NMFU's errors can be a little off in terms of position; the error should really be pointing at the else of the case statement.

This raises the question: what's a "self-referential fallthrough"? Well, when an else matches, it's supposed to "send" the first nonmatching character to the body of the else condition (so that the character isn't silently eaten by the else), however the next statement in this case is the case statement itself. So, the nonmatching character falls through back to the case statement, goes to the else, which falls through again, etc.; forming an infinite loop.

The solution is very simple. We just need to explicitly discard the nonmatching character, which can be accomplished by just placing a "match any character" regex in the body of the else condition:

case {                                  
   "\r\n" -> {break;}  // end of list   
   "gzip"i -> { supports_gzip = true; } 
   else -> {/./;} // ignore everything else 
}

This, unlike the previous example, will actually compile and work. Making this actually verify the list is comma-separated is left as an exercise to the reader.

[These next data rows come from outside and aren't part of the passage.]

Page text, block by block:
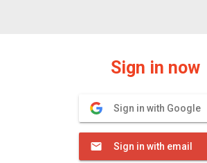
Sign in now
Sign in with Google
Sign in with email
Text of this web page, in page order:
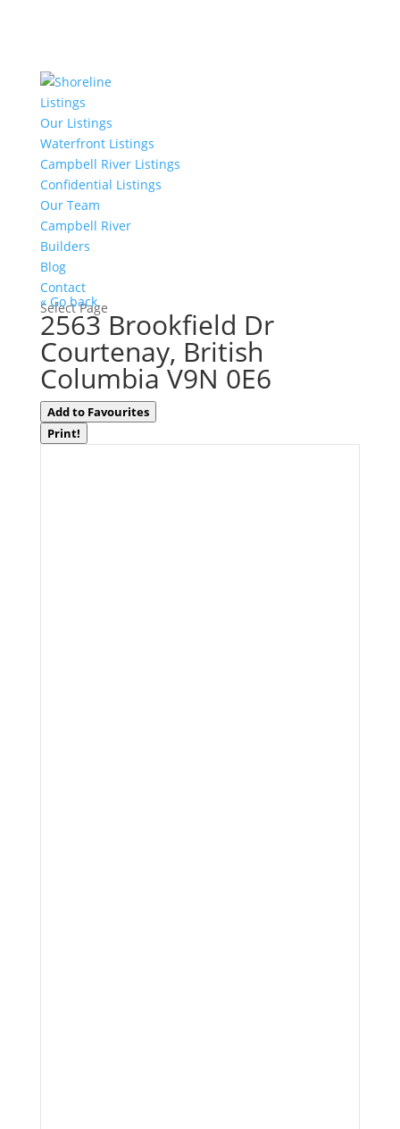
Listings
Our Listings
Waterfront Listings
Campbell River Listings
Confidential Listings
Our Team
Campbell River
Builders
Blog
Contact
Select Page
« Go back
2563 Brookfield Dr
Courtenay, British
Columbia V9N 0E6
Add to Favourites
Print!
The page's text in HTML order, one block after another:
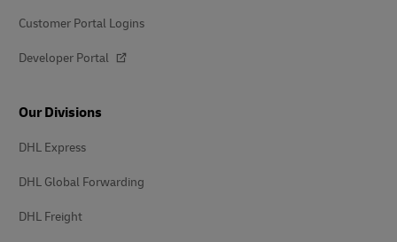
Customer Portal Logins
Developer Portal
Our Divisions
DHL Express
DHL Global Forwarding
DHL Freight
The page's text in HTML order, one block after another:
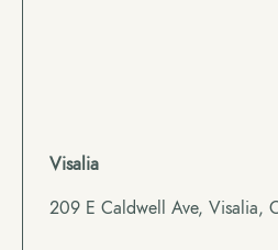
Visalia
209 E Caldwell Ave, Visalia,
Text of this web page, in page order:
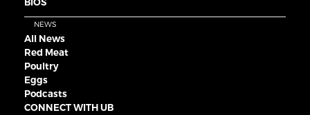
NEWS
All News
Red Meat
Poultry
Eggs
Podcasts
CONNECT WITH UB
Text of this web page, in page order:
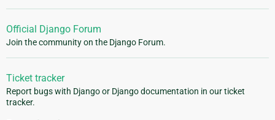
Official Django Forum
Join the community on the Django Forum.
Ticket tracker
Report bugs with Django or Django documentation in our ticket
tracker.
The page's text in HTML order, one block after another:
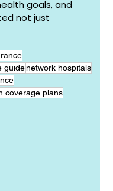
goals, and
not just
guidenetwork hospitals
coverage plans
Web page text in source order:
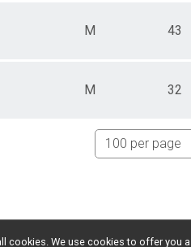
M 43
M 32
cookies. We use cookies to offer you
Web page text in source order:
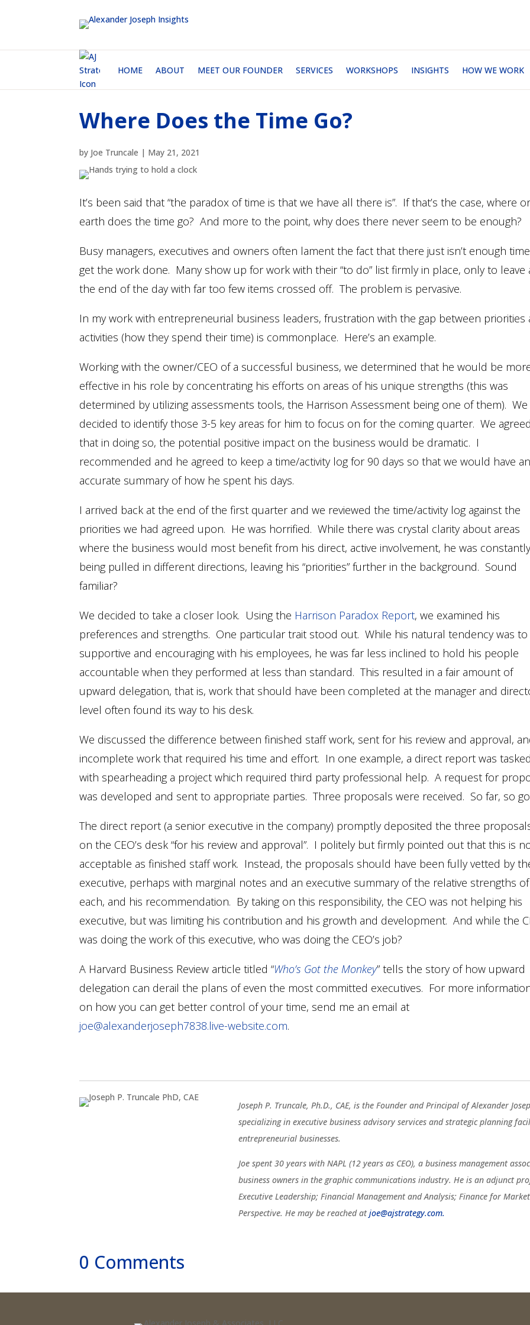
HOME ABOUT MEET OUR FOUNDER SERVICES WORKSHOPS INSIGHTS HOW WE WORK
Where Does the Time Go?
by Joe Truncale | May 21, 2021
It’s been said that “the paradox of time is that we have all there is”. If that’s the case, where
earth does the time go? And more to the point, why does there never seem to be enough?
Busy managers, executives and owners often lament the fact that there just isn’t enough
get the work done. Many show up for work with their “to do” list firmly in place, only to leave
the end of the day with far too few items crossed off. The problem is pervasive.
In my work with entrepreneurial business leaders, frustration with the gap between priorities
activities (how they spend their time) is commonplace. Here’s an example.
Working with the owner/CEO of a successful business, we determined that he would be
effective in his role by concentrating his efforts on areas of his unique strengths (this was
determined by utilizing assessments tools, the Harrison Assessment being one of them). We
decided to identify those 3-5 key areas for him to focus on for the coming quarter. We agreed
that in doing so, the potential positive impact on the business would be dramatic. I
recommended and he agreed to keep a time/activity log for 90 days so that we would have an
accurate summary of how he spent his days.
I arrived back at the end of the first quarter and we reviewed the time/activity log against the
priorities we had agreed upon. He was horrified. While there was crystal clarity about areas
where the business would most benefit from his direct, active involvement, he was
being pulled in different directions, leaving his “priorities” further in the background. Sound
familiar?
We decided to take a closer look. Using the Harrison Paradox Report, we examined his
preferences and strengths. One particular trait stood out. While his natural tendency was to
supportive and encouraging with his employees, he was far less inclined to hold his people
accountable when they performed at less than standard. This resulted in a fair amount of
upward delegation, that is, work that should have been completed at the manager and
level often found its way to his desk.
We discussed the difference between finished staff work, sent for his review and approval,
incomplete work that required his time and effort. In one example, a direct report was tasked
with spearheading a project which required third party professional help. A request for
was developed and sent to appropriate parties. Three proposals were received. So far, so
The direct report (a senior executive in the company) promptly deposited the three
on the CEO’s desk “for his review and approval”. I politely but firmly pointed out that this is
acceptable as finished staff work. Instead, the proposals should have been fully vetted by
executive, perhaps with marginal notes and an executive summary of the relative strengths of
each, and his recommendation. By taking on this responsibility, the CEO was not helping his
executive, but was limiting his contribution and his growth and development. And while the
was doing the work of this executive, who was doing the CEO’s job?
A Harvard Business Review article titled “Who’s Got the Monkey” tells the story of how upward
delegation can derail the plans of even the most committed executives. For more
on how you can get better control of your time, send me an email at
joe@alexanderjoseph7838.live-website.com.
Joseph P. Truncale, Ph.D., CAE, is the Founder and Principal of Alexander
specializing in executive business advisory services and strategic planning
entrepreneurial businesses.
Joe spent 30 years with NAPL (12 years as CEO), a business management
business owners in the graphic communications industry. He is an adjunct
Executive Leadership; Financial Management and Analysis; Finance for
Perspective. He may be reached atjoe@ajstrategy.com.
0 Comments
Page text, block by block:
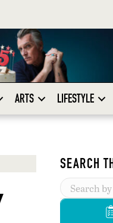
ARTS LIFESTYLE
SEARCH
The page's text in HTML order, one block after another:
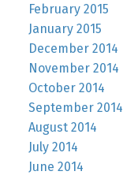
February 2015
January 2015
December 2014
November 2014
October 2014
September 2014
August 2014
July 2014
June 2014
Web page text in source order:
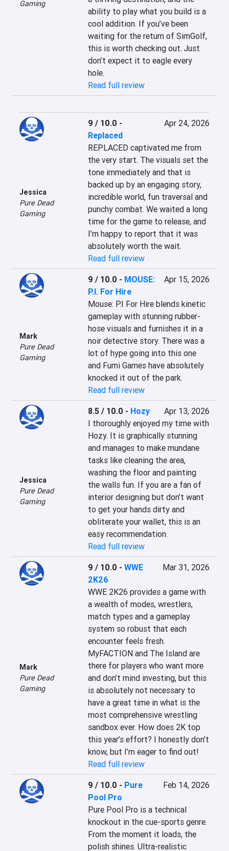
Gaming
ability to play what you build is a
cool addition. If you’ve been
waiting for the return of SimGolf,
this is worth checking out. Just
don’t expect it to eagle every
hole.
Read full review
Jessica
Pure Dead
Gaming
9 / 10.0 -
Replaced
Apr 24, 2026
REPLACED captivated me from
the very start. The visuals set the
tone immediately and that is
backed up by an engaging story,
incredible world, fun traversal and
punchy combat. We waited a long
time for the game to release, and
I’m happy to report that it was
absolutely worth the wait.
Read full review
Mark
Pure Dead
Gaming
9 / 10.0 - MOUSE:
P.I. For Hire
Apr 15, 2026
Mouse: P.I For Hire blends kinetic
gameplay with stunning rubber-
hose visuals and furnishes it in a
noir detective story. There was a
lot of hype going into this one
and Fumi Games have absolutely
knocked it out of the park.
Read full review
Jessica
Pure Dead
Gaming
8.5 / 10.0 - Hozy
Apr 13, 2026
I thoroughly enjoyed my time with
Hozy. It is graphically stunning
and manages to make mundane
tasks like cleaning the area,
washing the floor and painting
the walls fun. If you are a fan of
interior designing but don’t want
to get your hands dirty and
obliterate your wallet, this is an
easy recommendation.
Read full review
Mark
Pure Dead
Gaming
9 / 10.0 - WWE
2K26
Mar 31, 2026
WWE 2K26 provides a game with
a wealth of modes, wrestlers,
match types and a gameplay
system so robust that each
encounter feels fresh.
MyFACTION and The Island are
there for players who want more
and don’t mind investing, but this
is absolutely not necessary to
have a great time in what is the
most comprehensive wrestling
sandbox ever. How does 2K top
this year’s effort? I honestly don’t
know, but I’m eager to find out!
Read full review
9 / 10.0 - Pure
Pool Pro
Feb 14, 2026
Pure Pool Pro is a technical
knockout in the cue-sports genre.
From the moment it loads, the
polish shines. Ultra-realistic

Notice also that we've used a nested loop with a break. By default break exits the innermost loop, however it can break out of an outer loop by using the loop name mechanism:

loop outer {
   loop inner {
      break outer;
   }
}

would break out of the outer loop instead.

Foreach: Reading base-10 numbers

What if we want to support POST request bodies? We'd need to read the Content-Length header to figure out how long the payload is, which is encoded as an ASCII integer. How can we read an integer in this format with NMFU?

First, let's define an output to store the length:

out int content_length = -1; // -1 representing not received

Then, we'll introduce a new statement, the foreach-statement. Unlike the loop-statement which continually runs some statements, the foreach-statement instead executes a series of non-matching statements after each character is read by some other potentially matching statements.

For example,

"Content-Length: "i -> {
   content_length = 0;
   foreach {
      /\d+/;
   } do {
      content_length = [content_length * 10 + ($last - '0')];
   }
   wait "\r\n";
}

This will run the statement content_length = [content_length * 10 + ($last - '0')] for each each character in the number is read by the /\d+/ regex. The math syntax here is also new. The square brackets are to indicate a math expression; the only part inside them that should be new is the $last constant. The value of $last is whatever the byte value of the last read character is -- so in this case, the digit of the number. Some basic ASCII math later and we're parsing the entire number as desired.

Reading this from C is, as you probably have guessed, similar to before:

printf("got %d bytes of payload", parser.c.content_length);

This concludes the second and final part of the http tutorial.